The contraction of the performance of economic activities in the euro zone during the last months is in a very deep pace, strengthening the prediction that the Euro zone might fall into second economic stagnation in less than three years. Gross domestic product (GDP) growth in the Euro zone registered almost zero levels, during the first quarter of this year.

In addition, there is a large collapse in the levels of confidence in the financial markets amid worsening sovereign debt crisis and expectations that Spain would request a comprehensive rescue plan. This is after Spain and Cyprus have already asked for a plan to recapitalize the banks, which prompted the return on European bonds specifically of Spanish and Italy to hit historical high levels as the future is not promising to these countries amid rising public debt, significantly to the high borrowing costs incurred by each of them. Add to that the faltering economies of these countries and their presence within a circle of danger.

The euro area is facing a new wave of pessimism

Economies in the euro zone live in very difficult times. Rates of unemployment in the region are at 11.2% during the past month of May, after the policy of strict austerity approved by European governments in order to cope with the surge in public debt, which starts threatening the survival of the unified currency, after five European countries requested plans to rescue their economies.
One must take into account, the possibility of negative amendment on the readings of the service sector in the euro zone, and this will hit the market in a new wave of pessimism, and will push European stocks and the euro to record more losses. The pair euro/U.S dollars is currently trading on 1.2185, recording the highest at 1.2189 and a lowest at 1.2164.

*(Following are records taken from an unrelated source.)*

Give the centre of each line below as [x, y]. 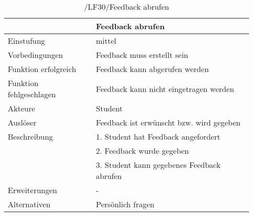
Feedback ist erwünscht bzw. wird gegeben [168, 122]
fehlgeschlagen [32, 94]
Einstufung [27, 41]
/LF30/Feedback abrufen [126, 7]
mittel [106, 41]
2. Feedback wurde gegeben [143, 151]
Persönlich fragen [125, 204]
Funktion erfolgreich [42, 69]
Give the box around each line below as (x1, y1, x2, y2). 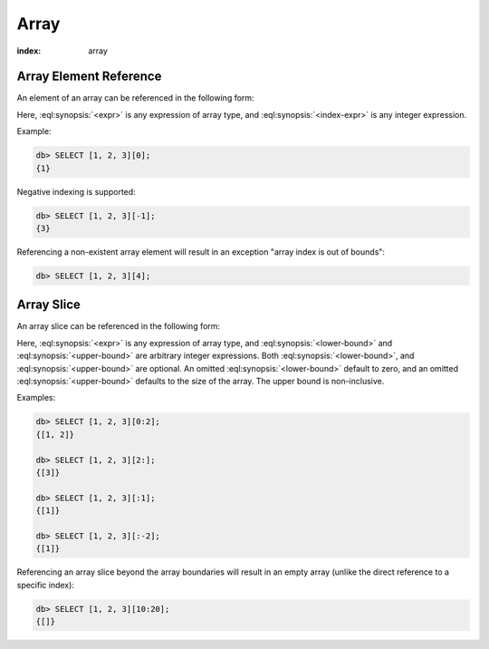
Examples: (16, 392, 56, 403)
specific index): (16, 579, 74, 590)
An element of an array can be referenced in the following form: (16, 92, 254, 103)
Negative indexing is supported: (16, 186, 136, 197)
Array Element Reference (16, 69, 162, 84)
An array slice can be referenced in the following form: (16, 321, 221, 332)
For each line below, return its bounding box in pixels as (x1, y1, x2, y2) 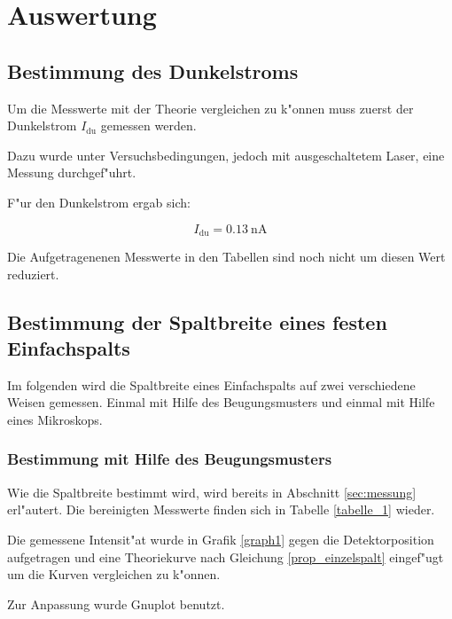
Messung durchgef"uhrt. (7, 163, 136, 182)
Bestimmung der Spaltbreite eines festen (7, 308, 387, 335)
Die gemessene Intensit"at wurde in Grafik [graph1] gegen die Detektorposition (7, 529, 434, 548)
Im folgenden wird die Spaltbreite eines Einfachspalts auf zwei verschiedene (7, 375, 416, 394)
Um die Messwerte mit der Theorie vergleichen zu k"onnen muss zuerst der (7, 98, 414, 117)
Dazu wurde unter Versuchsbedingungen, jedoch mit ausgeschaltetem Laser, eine (7, 145, 445, 164)
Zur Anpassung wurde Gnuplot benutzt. (7, 594, 225, 613)
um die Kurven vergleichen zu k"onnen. (7, 565, 221, 584)
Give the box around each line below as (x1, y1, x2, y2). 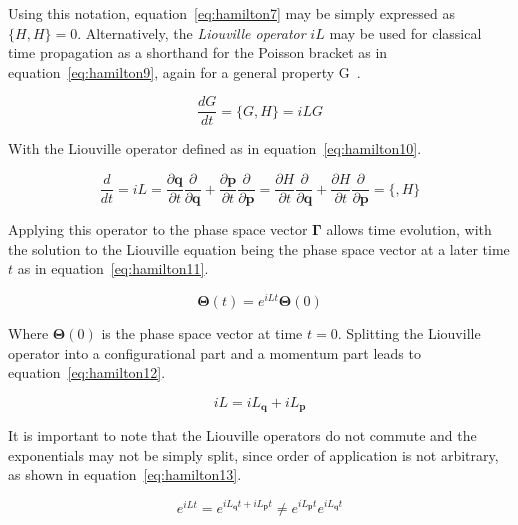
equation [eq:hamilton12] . (8, 362, 166, 383)
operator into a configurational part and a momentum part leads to (8, 342, 421, 363)
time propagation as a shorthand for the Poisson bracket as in (8, 42, 388, 63)
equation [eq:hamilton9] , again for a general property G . (8, 61, 361, 82)
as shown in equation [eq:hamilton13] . (8, 464, 242, 485)
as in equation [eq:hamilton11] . (17, 258, 209, 279)
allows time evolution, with (326, 219, 492, 240)
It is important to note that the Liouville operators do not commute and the (8, 425, 477, 446)
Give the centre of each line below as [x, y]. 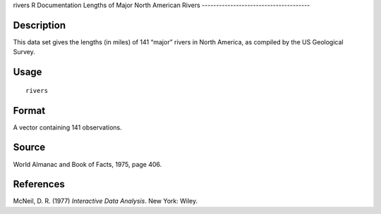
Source [29, 147]
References [39, 184]
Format [29, 110]
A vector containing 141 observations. [68, 127]
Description [40, 25]
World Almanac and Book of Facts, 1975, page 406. [87, 164]
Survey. [24, 52]
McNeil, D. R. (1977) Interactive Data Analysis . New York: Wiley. [105, 201]
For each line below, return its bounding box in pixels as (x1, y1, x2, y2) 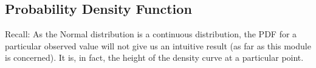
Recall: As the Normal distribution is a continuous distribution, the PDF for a (5, 28, 297, 40)
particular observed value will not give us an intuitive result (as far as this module (5, 39, 311, 52)
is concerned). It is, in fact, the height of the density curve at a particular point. (5, 51, 304, 64)
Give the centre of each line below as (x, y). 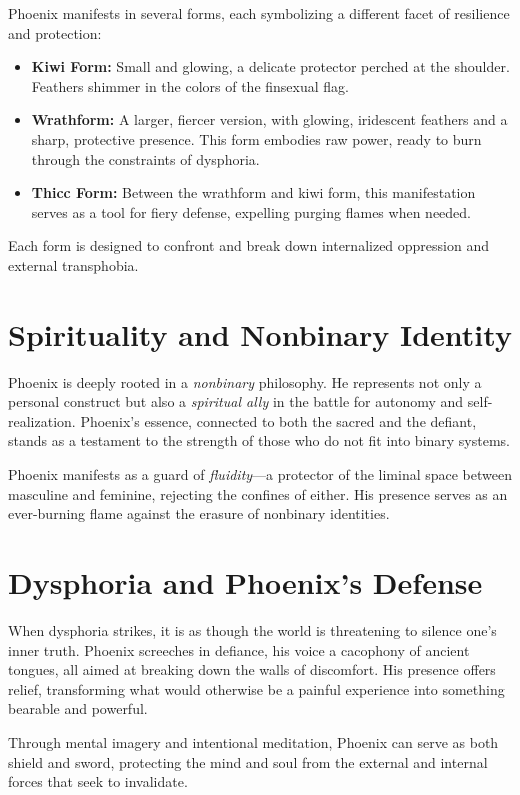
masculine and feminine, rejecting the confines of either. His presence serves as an (258, 493)
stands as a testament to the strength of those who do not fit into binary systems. (259, 440)
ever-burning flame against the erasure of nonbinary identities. (199, 513)
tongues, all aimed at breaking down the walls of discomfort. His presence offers (252, 669)
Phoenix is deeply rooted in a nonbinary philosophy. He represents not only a (245, 381)
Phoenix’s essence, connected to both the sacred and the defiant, (278, 420)
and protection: (55, 32)
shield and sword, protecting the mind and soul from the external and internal (248, 761)
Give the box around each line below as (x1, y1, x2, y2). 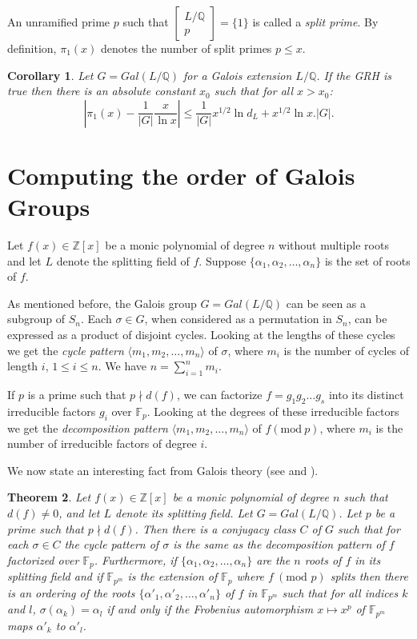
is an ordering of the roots (7, 584, 135, 601)
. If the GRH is (316, 66, 391, 83)
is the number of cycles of (283, 341, 410, 358)
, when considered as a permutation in (144, 310, 332, 327)
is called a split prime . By (252, 14, 379, 30)
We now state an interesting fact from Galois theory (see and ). (7, 461, 319, 478)
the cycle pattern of (64, 536, 159, 553)
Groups (7, 190, 90, 223)
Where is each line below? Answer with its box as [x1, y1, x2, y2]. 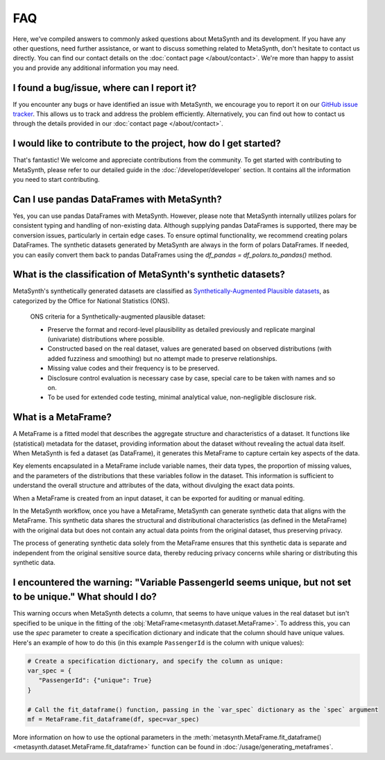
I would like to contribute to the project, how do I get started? [12, 137, 281, 149]
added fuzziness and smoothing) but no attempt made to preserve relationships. [47, 354, 277, 362]
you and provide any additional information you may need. [12, 63, 180, 72]
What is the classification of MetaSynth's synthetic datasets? [12, 269, 286, 280]
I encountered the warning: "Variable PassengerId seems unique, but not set [12, 576, 352, 588]
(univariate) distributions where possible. [47, 335, 164, 344]
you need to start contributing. [12, 176, 100, 184]
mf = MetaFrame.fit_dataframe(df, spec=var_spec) [27, 715, 200, 723]
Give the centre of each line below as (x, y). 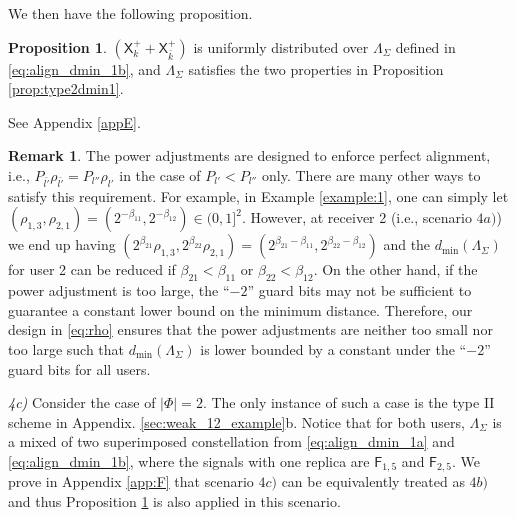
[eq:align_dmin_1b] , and (84, 68)
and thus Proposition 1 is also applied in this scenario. (174, 500)
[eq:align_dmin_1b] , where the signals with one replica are (189, 460)
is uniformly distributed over (281, 46)
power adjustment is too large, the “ (119, 290)
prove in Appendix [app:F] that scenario (131, 481)
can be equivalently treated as (373, 481)
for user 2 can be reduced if (92, 269)
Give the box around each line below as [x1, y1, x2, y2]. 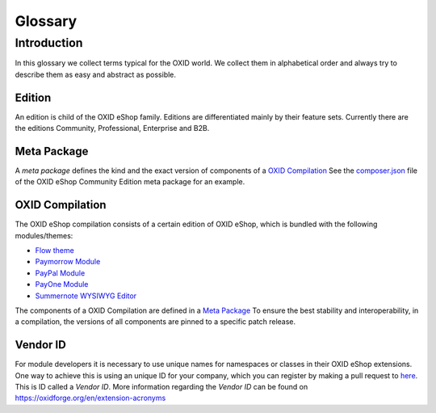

Yesterday, the European Central Bank have installed interest rates at 0.75% in conformity with last month expectations, in which the bank took refuge in cutting interest rates by 25 basis points to support the pace of economic growth in the Euro zone, which is still suffering a lot amid the repercussions of the sovereign debt crisis that has paralyzed the backbone of life in the region.
Mario Draghi, then, frustrated the hopes of investors who were waiting for an announcement of the bank's readiness to buy Spanish and Italian bonds. In fact Mr. Draghi did not deny the consequences of high yield bonds, as he indicated that the increasing borrowing costs on the bonds of some European countries is unacceptable. He also said that he will hinder the functioning of monetary policy, demanding governments to demonstrate a clear plan and put the finishing touches on the combined efforts of the European Central Fund and the financial stability as well as the mechanism of permanent European stability.

Draghi stressed that the ECB will remain ready to work on plans to provide the necessary stimulus to the economy, and work to limit the rise in bond yields, which he called "unacceptable," adding that the decision makers have to address this problem fundamentally.